(Stored data entries)

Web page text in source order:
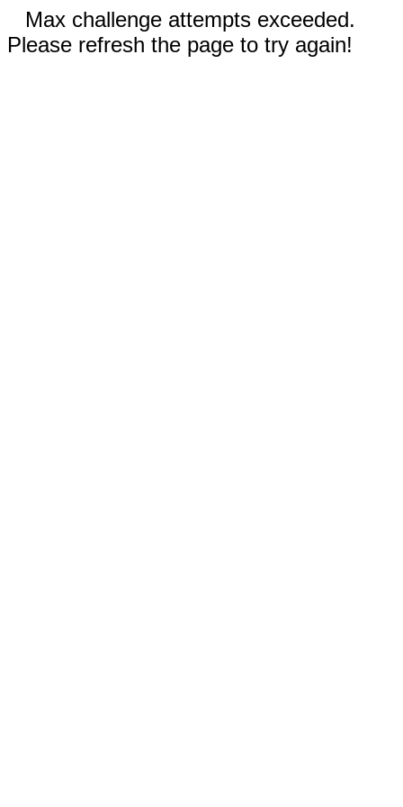
Max challenge attempts exceeded.
Please refresh the page to try again!
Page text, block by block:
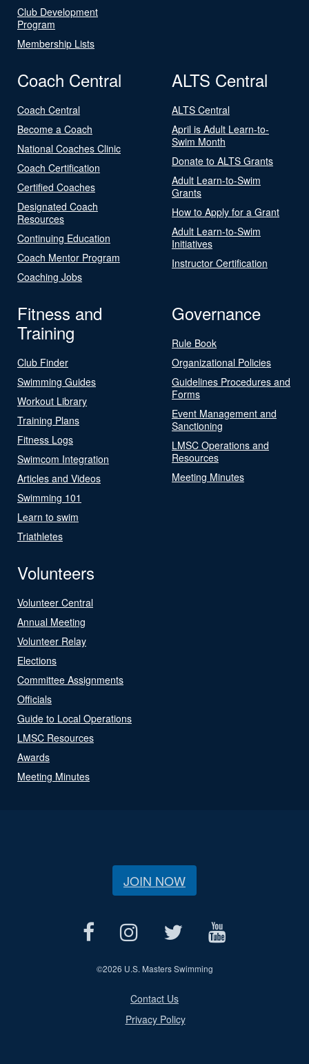
Club Development
Program
Membership Lists
Coach Central
Coach Central
Become a Coach
National Coaches Clinic
Coach Certification
Certified Coaches
Designated Coach
Resources
Continuing Education
Coach Mentor Program
Coaching Jobs
ALTS Central
ALTS Central
April is Adult Learn-to-
Swim Month
Donate to ALTS Grants
Adult Learn-to-Swim
Grants
How to Apply for a Grant
Adult Learn-to-Swim
Initiatives
Instructor Certification
Fitness and
Training
Club Finder
Swimming Guides
Workout Library
Training Plans
Fitness Logs
Swimcom Integration
Articles and Videos
Swimming 101
Learn to swim
Triathletes
Governance
Rule Book
Organizational Policies
Guidelines Procedures and
Forms
Event Management and
Sanctioning
LMSC Operations and
Resources
Meeting Minutes
Volunteers
Volunteer Central
Annual Meeting
Volunteer Relay
Elections
Committee Assignments
Officials
Guide to Local Operations
LMSC Resources
Awards
Meeting Minutes
JOIN NOW
©2026 U.S. Masters Swimming
Contact Us
Privacy Policy
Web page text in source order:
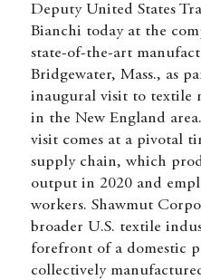
Deputy United States
Bianchi today at the
state-of-the-art
Bridgewater, Mass., as
inaugural visit to textile
in the New England
visit comes at a pivotal
supply chain, which
output in 2020 and
workers. Shawmut
broader U.S. textile
forefront of a domestic
collectively
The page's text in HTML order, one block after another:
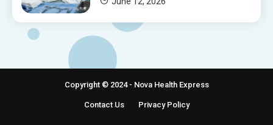
Copyright © 2024 - Nova Health Express
Contact Us Privacy Policy
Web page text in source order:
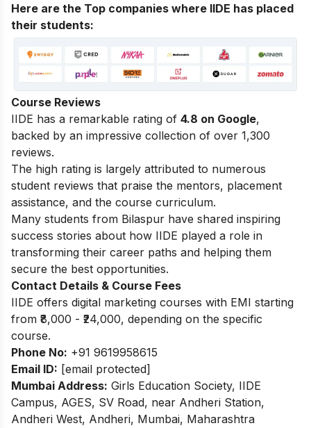
Here are the Top companies where IIDE has placed
their students:
Course Reviews
IIDE has a remarkable rating of 4.8 on Google,
backed by an impressive collection of over 1,300
reviews.
The high rating is largely attributed to numerous
student reviews that praise the mentors, placement
assistance, and the course curriculum.
Many students from Bilaspur have shared inspiring
success stories about how IIDE played a role in
transforming their career paths and helping them
secure the best opportunities.
Contact Details & Course Fees
IIDE offers digital marketing courses with EMI starting
from ₹8,000 - ₹24,000, depending on the specific
course.
Phone No: +91 9619958615
Email ID: [email protected]
Mumbai Address: Girls Education Society, IIDE
Campus, AGES, SV Road, near Andheri Station,
Andheri West, Andheri, Mumbai, Maharashtra
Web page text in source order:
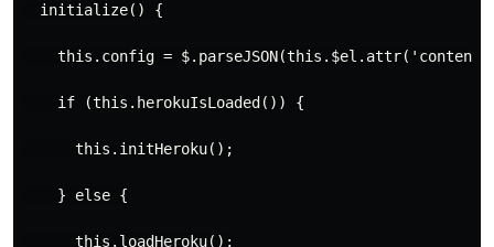
  initialize() {
this.config =
    if (this.herokuIsLoaded()) {
      this.initHeroku();
    } else {
      this.loadHeroku();
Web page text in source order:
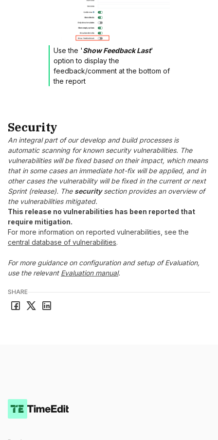
SHARE
Use the 'Show Feedback Last'
option to display the
feedback/comment at the bottom of
the report
Security
An integral part of our develop and build processes is
automatic scanning for known security vulnerabilities. The
vulnerabilities will be fixed based on their impact, which means
that in some cases an immediate hot-fix will be applied, and in
other cases the vulnerability will be fixed in the current or next
Sprint (release). The securitysection provides an overview of
the vulnerabilities mitigated.
This release no vulnerabilities has been reported that
require mitigation.
For more information on reported vulnerabilities, see the
central database of vulnerabilities.
For more guidance on configuration and setup of Evaluation,
use the relevant Evaluation manual.
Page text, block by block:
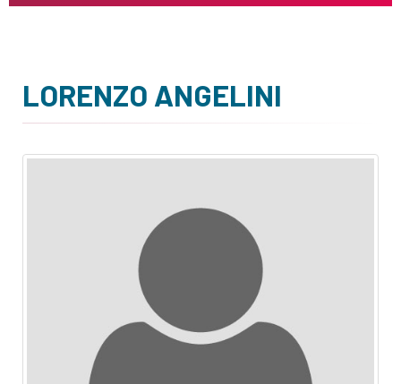
LORENZO ANGELINI
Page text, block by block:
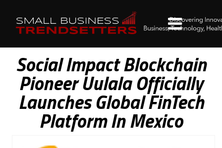
Social Impact Blockchain
Pioneer Uulala Officially
Launches Global FinTech
Platform In Mexico
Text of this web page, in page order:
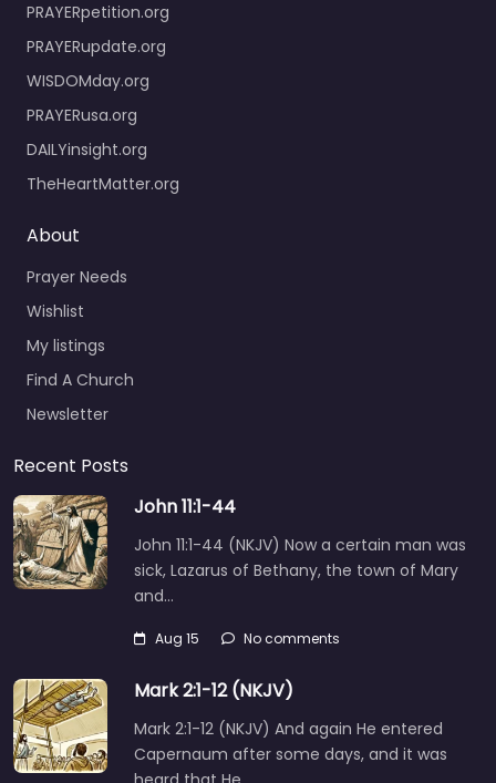
PRAYERpetition.org
PRAYERupdate.org
WISDOMday.org
PRAYERusa.org
DAILYinsight.org
TheHeartMatter.org
About
Prayer Needs
Wishlist
My listings
Find A Church
Newsletter
Recent Posts
John 11:1-44
John 11:1-44 (NKJV) Now a certain man was
sick, Lazarus of Bethany, the town of Mary
and…
Aug 15 No comments
Mark 2:1-12 (NKJV)
Mark 2:1-12 (NKJV) And again He entered
Capernaum after some days, and it was
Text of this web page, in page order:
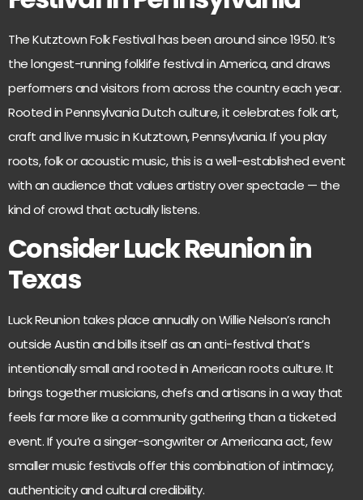
TheKutztown Folk Festivalhas been around since 1950. It’s
the longest-running folklife festival in America, and draws
performers and visitors from across the country each year.
Rooted in Pennsylvania Dutch culture, it celebrates folk art,
craft and live music in Kutztown, Pennsylvania. If you play
roots, folk or acoustic music, this is a well-established event
with an audience that values artistry over spectacle — the
kind of crowd that actually listens.
Consider Luck Reunion in
Texas
Luck Reunion takes place annually on Willie Nelson’s ranch
outside Austin and bills itself as an anti-festival that’s
intentionally small and rooted in American roots culture. It
brings together musicians, chefs and artisans in a way that
feels far more like a community gathering than a ticketed
event. If you’re a singer-songwriter or Americana act, few
smaller music festivals offer this combination of intimacy,
authenticity and cultural credibility.

TASK BRIEF: Produce the lines from the first line of the entries through the line that contains "Organizational Policies", exactly, leaving the pictures behind.

PROBLEM SOLUTION:
Web page text in source order:
Max challenge attempts exceeded.
Please refresh the page to try again!
Page text, block by block:
Club Development
Program
Membership Lists
Coach Central
Coach Central
Become a Coach
National Coaches Clinic
Coach Certification
Certified Coaches
Designated Coach
Resources
Continuing Education
Coach Mentor Program
Coaching Jobs
ALTS Central
ALTS Central
April is Adult Learn-to-
Swim Month
Donate to ALTS Grants
Adult Learn-to-Swim
Grants
How to Apply for a Grant
Adult Learn-to-Swim
Initiatives
Instructor Certification
Fitness and
Training
Club Finder
Swimming Guides
Workout Library
Training Plans
Fitness Logs
Swimcom Integration
Articles and Videos
Swimming 101
Learn to swim
Triathletes
Governance
Rule Book
Organizational Policies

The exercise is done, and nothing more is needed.